Why is this correct? The value in new is the correct value to store in variable if and only if the value currently stored in variable is old. If the value has changed between reading variable's value and the compare_and_swap, then the compare_and_swap will fail and fetch_and_add will execute the loop again. Only when we can store the correct value in variable will this operation complete. One might argue that this operation is not atomic, as it can be effected by the actions of other threads. However because of the indeterminism of parallel execution, the actions of other threads that caused the compare_and_swap to fail are effectively happening before the fetch_and_add. When the fetch_and_add completes, we know that the value being stored is the correct value as if the atomic operation had occurred at that moment.

If you consider the above code, we could do just about anything we want between reading variable's value and attempting the compare_and_swap. For example, if we are working with pointers (in C for example) we could make changes to data structures. With a lot of careful planning you can use compare and swaps to implement reasonably complex data structures that can correctly perform operations in a multi-threaded environment without needing to use mutexes.

As an example, in Maple 13 we implemented an atomic simple table for the kernel. The simple table is a hash table used in the kernel to guarantee that we have unique representations for various mathematical objects. The Maple simple table is a heavily used structure and having a lock around the simple table was preventing even simple examples from parallelizing effectively. By implementing an atomic table we significantly reduced the amount of contention around this fundamental data structure. I hope in the future we will be able to re-use much of the code in the atomic simple table to implement atomic tables (as in table()) in Maple.

Unfortunately compare and swap is not perfect. In particular it can fall victim to the ABA problem. Basically between the read of a value and the compare and swap it is possible that the variable's value will change from A to B then back to A. This kind of change will not be detected by a compare and swap because the variable's value is set back to the expected value. For something like the implementation of fetch_and_add this is not a problem, however when manipulating a data structure the ABA problem can be fatal.

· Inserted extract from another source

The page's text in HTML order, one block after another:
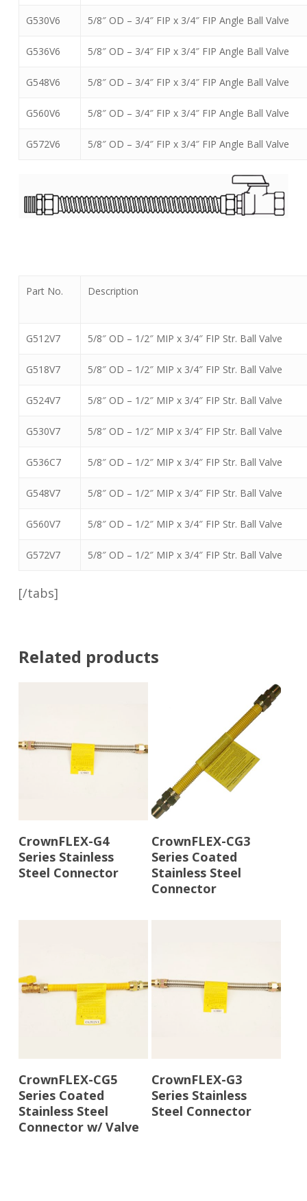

One fix for this is using a double compare and swap (DCAS), the DCAS is similar to the compare and swap (CAS) but it works with two words of memory. It has two expected values and two new values. One word is used as it is in a CAS, but the other is used like a time stamp. Each update of the first word is accompanied by a increment to the second word. This allows the DCAS to detect changes like the ABA problem. Unfortunately the DCAS instruction is not yet widely available.

Atomic operations are powerful tools, but are complex and require precise and meticulous programming. And if you brain is twisted like mine, they are also kind of fun

﻿